Amr Henni

Abstract:

Anthropogenic CO2 emission is driving global warming, hence causing a drastic change in earth's geological and ecological systems. One of the solutions to reduce CO2 emission is to capture it from large point sources and store in geological strata or use it in enhanced oil recovery (EOR). Among many technologies, amine-based CO2 capture process is the most mature one and it offers high CO2 capture capacity and rapid kinetics. However, high regeneration energy, degradation and corrosion for the amine systems [1] compelled researchers to find alternate solvents. Ionic liquids (ILs) known as green solvents are molten salts at room temperature fulfil those criteria of low regeneration energy, negligible volatility and high thermal stability.[2] But, low CO2 uptake and high viscosity is the hindrance for deployment in CO2 capture operation [3]. To improve CO2 uptake, researcher have deployed strategies of functionalizing ILs with amines then known as task specific ionic liquids (TSILs)[4], but costly synthesis and purification steps, excessive viscosity forming gel like solids upon CO2 uptake are major obstruction for CO2 capture operation. An alternate strategy of blending the amines with ILs have shown promising results, such blended systems retain the desired properties of ILs but exclude the drawbacks of TSILs such as high synthesis cost and high viscosity. Moreover, the regeneration process requires lower energy as ILs replaces water fully or partially without compromising the absorption performance. A number of blended systems have been reported in the literature, however, in search of better blended systems with higher CO2 capacity but lower viscosity, new blended systems comprising of water, amines (Piperazine (PZ)) and ILs (1-butyl-3-methylimidazolium acetate ([Bmim][Ac]) were investigated.
Herein, the concentration of PZ was kept constant at 15 wt.%, while the concentration of ionic liquid (ILs) was varied from 0 to 60 wt.% by replacing the corresponding amount of water.
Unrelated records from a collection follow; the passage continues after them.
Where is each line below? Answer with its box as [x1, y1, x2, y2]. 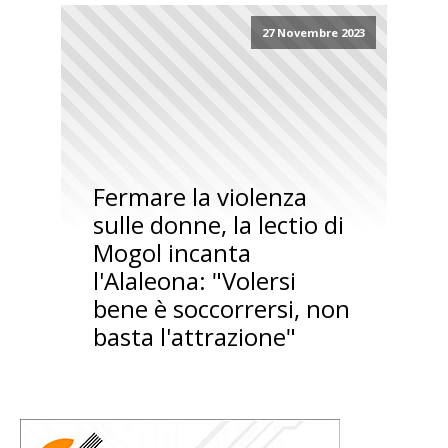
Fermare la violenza [92, 180, 307, 214]
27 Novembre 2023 [261, 25, 365, 41]
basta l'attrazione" [92, 320, 296, 354]
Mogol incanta [92, 236, 251, 270]
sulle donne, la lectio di [92, 208, 344, 242]
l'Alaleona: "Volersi [92, 264, 296, 298]
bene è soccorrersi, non [92, 292, 350, 326]

Experiments were conducted up-to a CO2 partial pressure of 300 kPa at (313 and 333) K. In addition, the density and viscosity of all the blended systems were measured for the temperature range of (303 to 333) K at atmospheric pressure. The results indicated that the CO2 uptake in all blended systems increased with the increase in CO2 partial pressure. In addition, CO2 uptake decreases for all systems with an increase in temperature. No significant change in CO2 uptake was observed for the addition of ILs up to 30 wt.% to aqueous PZ, however a dramatic increase in CO2 uptake was observed for ILs concentration of 60 wt.%. Moreover, it was found that the viscosities of the blended systems are significantly lower than the pristine [Bmim][Ac] as well as other functionalized ionic liquids (TSILs) reported in the literature. The results reveal that aqueous PZ + [Bmim][Ac] blended systems have the potential to overcome the drawbacks of IL/TSILs while retaining superior CO2 capture performance.